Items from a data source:
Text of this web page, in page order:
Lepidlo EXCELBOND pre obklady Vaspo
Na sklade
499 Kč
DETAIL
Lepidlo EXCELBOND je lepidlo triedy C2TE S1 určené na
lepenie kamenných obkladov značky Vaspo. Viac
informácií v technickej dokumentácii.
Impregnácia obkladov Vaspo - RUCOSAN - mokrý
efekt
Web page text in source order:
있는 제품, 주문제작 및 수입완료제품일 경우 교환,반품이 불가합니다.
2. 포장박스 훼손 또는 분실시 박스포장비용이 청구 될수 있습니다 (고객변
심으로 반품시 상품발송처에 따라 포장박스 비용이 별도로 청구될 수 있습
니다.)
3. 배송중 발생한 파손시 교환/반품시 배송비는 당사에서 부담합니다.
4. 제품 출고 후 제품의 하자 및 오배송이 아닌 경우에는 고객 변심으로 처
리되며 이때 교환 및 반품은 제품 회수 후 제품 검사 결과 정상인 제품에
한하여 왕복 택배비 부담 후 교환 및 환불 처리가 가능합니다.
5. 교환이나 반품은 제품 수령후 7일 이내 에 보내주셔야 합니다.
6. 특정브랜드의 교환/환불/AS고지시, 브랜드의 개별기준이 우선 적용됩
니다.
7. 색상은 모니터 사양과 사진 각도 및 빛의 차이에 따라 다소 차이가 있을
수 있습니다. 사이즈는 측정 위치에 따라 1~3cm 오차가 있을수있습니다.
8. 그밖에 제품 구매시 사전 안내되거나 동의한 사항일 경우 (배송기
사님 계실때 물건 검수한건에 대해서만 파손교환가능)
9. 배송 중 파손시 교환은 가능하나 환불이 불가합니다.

*WORK TO BE COMPLETED*:
Say only how many lines above contain "page", with no other words.

*RESPONSE*:
2